ABOUT THIS TASK | Retype word for word the first line of the listing and each line after it up to the line with "probably be more", with the pictures taken out.

DATA FOR ANALYSIS |
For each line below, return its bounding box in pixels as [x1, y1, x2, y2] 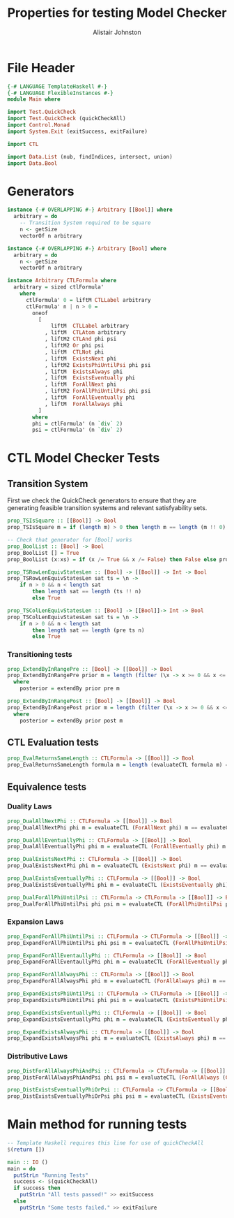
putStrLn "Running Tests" [13, 1172, 89, 1179]
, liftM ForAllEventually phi [44, 394, 136, 401]
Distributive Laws [7, 1052, 68, 1061]
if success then [13, 1184, 61, 1192]
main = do [7, 1165, 36, 1172]
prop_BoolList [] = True [7, 549, 79, 556]
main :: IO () [7, 1159, 49, 1166]
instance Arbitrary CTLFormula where [7, 277, 117, 284]
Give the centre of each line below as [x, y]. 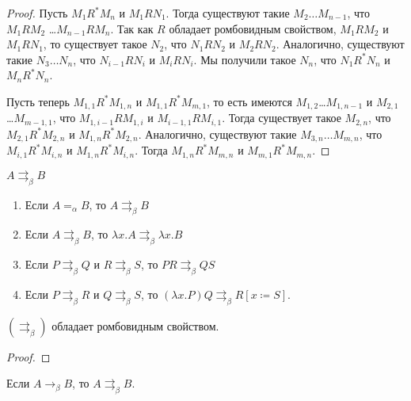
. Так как [132, 28]
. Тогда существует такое [282, 118]
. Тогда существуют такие [228, 13]
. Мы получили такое [245, 59]
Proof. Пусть [37, 13]
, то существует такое [95, 44]
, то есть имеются [249, 101]
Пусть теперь [38, 101]
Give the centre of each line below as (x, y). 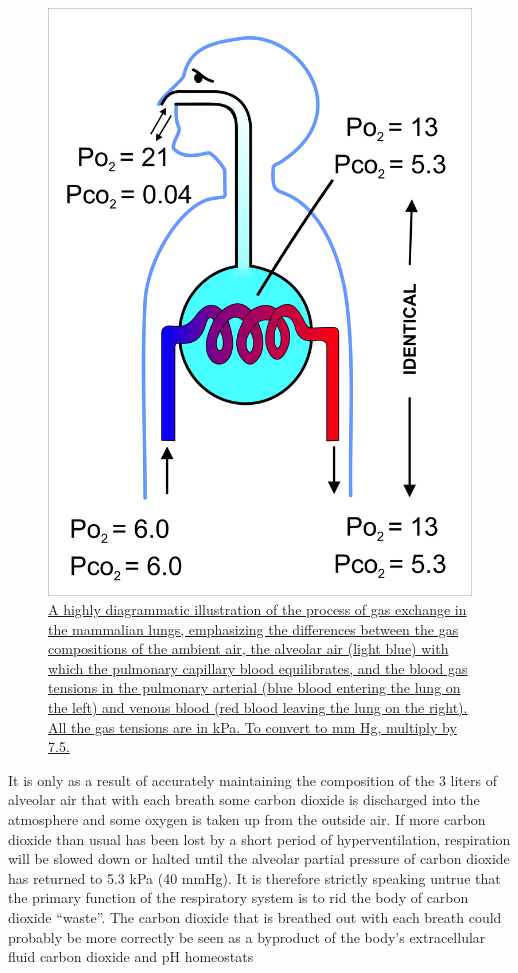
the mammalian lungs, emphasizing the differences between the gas (253, 628)
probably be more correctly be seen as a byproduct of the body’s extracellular (247, 936)
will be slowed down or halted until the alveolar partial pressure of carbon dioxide (259, 858)
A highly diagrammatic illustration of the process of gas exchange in (257, 609)
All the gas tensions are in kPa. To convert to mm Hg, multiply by (252, 726)
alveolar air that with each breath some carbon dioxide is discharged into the (244, 799)
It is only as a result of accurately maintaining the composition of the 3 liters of (252, 779)
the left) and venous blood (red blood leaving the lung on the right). (258, 707)

ANSWER TO THIS EXERCISE |
For each line below, return its bounding box in pixels as [x1, y1, x2, y2] 
putStrLn "Running Tests" [13, 1172, 89, 1179]
, liftM ForAllEventually phi [44, 394, 136, 401]
Distributive Laws [7, 1052, 68, 1061]
if success then [13, 1184, 61, 1192]
main = do [7, 1165, 36, 1172]
prop_BoolList [] = True [7, 549, 79, 556]
main :: IO () [7, 1159, 49, 1166]
instance Arbitrary CTLFormula where [7, 277, 117, 284]
Give the centre of each line below as [x, y]. 
. Так как [132, 28]
. Тогда существует такое [282, 118]
. Тогда существуют такие [228, 13]
. Мы получили такое [245, 59]
Proof. Пусть [37, 13]
, то существует такое [95, 44]
, то есть имеются [249, 101]
Пусть теперь [38, 101]
Give the centre of each line below as (x, y). 
the mammalian lungs, emphasizing the differences between the gas (253, 628)
probably be more correctly be seen as a byproduct of the body’s extracellular (247, 936)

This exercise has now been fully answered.